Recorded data

================================

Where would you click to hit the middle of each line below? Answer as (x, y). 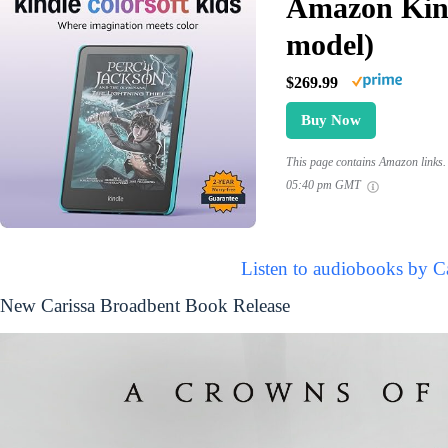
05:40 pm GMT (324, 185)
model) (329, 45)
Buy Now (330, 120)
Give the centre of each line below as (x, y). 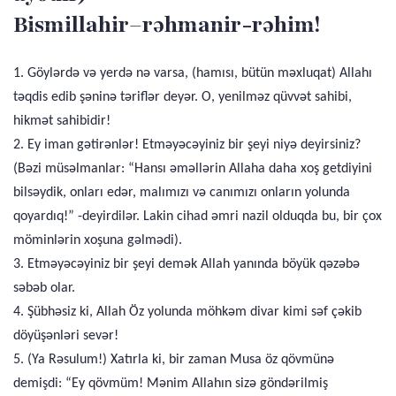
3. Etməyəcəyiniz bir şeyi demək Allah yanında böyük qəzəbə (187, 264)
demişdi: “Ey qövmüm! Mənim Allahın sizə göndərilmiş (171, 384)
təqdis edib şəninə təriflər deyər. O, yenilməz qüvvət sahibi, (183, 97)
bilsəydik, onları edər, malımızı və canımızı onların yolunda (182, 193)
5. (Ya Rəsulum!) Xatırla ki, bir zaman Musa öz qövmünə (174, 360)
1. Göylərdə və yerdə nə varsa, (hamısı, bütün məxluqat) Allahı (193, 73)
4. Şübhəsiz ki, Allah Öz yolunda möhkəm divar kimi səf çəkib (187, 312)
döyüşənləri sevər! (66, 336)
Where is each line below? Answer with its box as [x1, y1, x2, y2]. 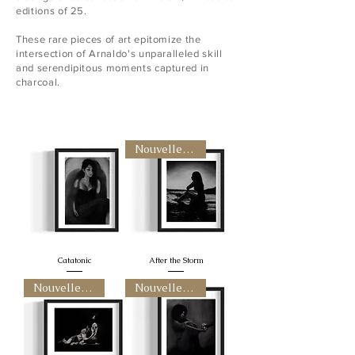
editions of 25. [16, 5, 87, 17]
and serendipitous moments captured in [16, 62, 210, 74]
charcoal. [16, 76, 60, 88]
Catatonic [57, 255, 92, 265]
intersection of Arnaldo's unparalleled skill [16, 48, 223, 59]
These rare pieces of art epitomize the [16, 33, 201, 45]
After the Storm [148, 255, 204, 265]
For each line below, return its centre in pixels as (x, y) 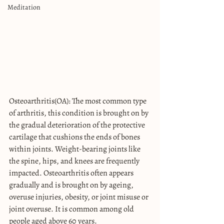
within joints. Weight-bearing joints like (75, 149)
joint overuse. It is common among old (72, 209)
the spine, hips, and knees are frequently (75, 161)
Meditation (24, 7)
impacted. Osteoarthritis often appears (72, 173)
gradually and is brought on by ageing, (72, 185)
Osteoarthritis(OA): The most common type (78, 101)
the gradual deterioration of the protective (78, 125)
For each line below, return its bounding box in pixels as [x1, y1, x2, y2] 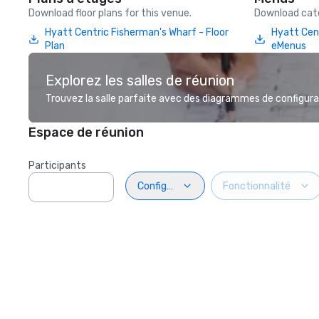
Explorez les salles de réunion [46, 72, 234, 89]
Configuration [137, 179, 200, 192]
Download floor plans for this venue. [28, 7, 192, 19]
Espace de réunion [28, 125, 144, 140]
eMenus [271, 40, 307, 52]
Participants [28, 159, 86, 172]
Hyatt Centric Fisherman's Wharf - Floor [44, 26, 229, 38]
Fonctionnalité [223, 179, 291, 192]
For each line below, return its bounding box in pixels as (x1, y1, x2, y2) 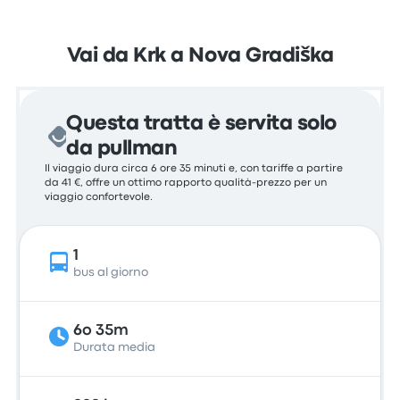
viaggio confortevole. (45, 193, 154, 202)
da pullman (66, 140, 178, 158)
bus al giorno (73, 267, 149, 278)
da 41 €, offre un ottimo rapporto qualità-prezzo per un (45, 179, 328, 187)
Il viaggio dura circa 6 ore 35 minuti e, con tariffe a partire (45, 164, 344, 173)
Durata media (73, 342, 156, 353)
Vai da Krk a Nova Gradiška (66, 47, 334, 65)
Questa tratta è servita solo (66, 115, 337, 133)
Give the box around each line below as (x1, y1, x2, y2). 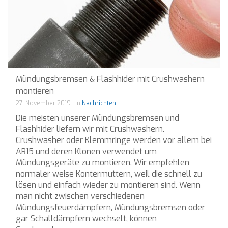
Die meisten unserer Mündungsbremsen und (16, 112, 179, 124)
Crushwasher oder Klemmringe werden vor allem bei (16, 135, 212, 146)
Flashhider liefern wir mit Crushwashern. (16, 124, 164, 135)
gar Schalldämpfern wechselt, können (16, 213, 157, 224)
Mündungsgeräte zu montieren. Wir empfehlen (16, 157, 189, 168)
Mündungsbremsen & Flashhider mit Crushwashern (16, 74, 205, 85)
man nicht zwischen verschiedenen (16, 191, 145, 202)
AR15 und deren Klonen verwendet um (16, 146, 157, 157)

================================

Exactly as written above, retype the lines starting at the one holding "Hyatt Centric Fisherman's" and ending at the one holding "Vai da Krk a Nova Gradiška (66, 47, 334, 65)", both included, but not the pictures.

→ Written response
Hyatt Centric Fisherman's Wharf - Floor [44, 26, 229, 38]
Fonctionnalité [223, 179, 291, 192]
For each line below, return its bounding box in pixels as (x1, y1, x2, y2) 
viaggio confortevole. (45, 193, 154, 202)
da pullman (66, 140, 178, 158)
bus al giorno (73, 267, 149, 278)
da 41 €, offre un ottimo rapporto qualità-prezzo per un (45, 179, 328, 187)
Il viaggio dura circa 6 ore 35 minuti e, con tariffe a partire (45, 164, 344, 173)
Durata media (73, 342, 156, 353)
Vai da Krk a Nova Gradiška (66, 47, 334, 65)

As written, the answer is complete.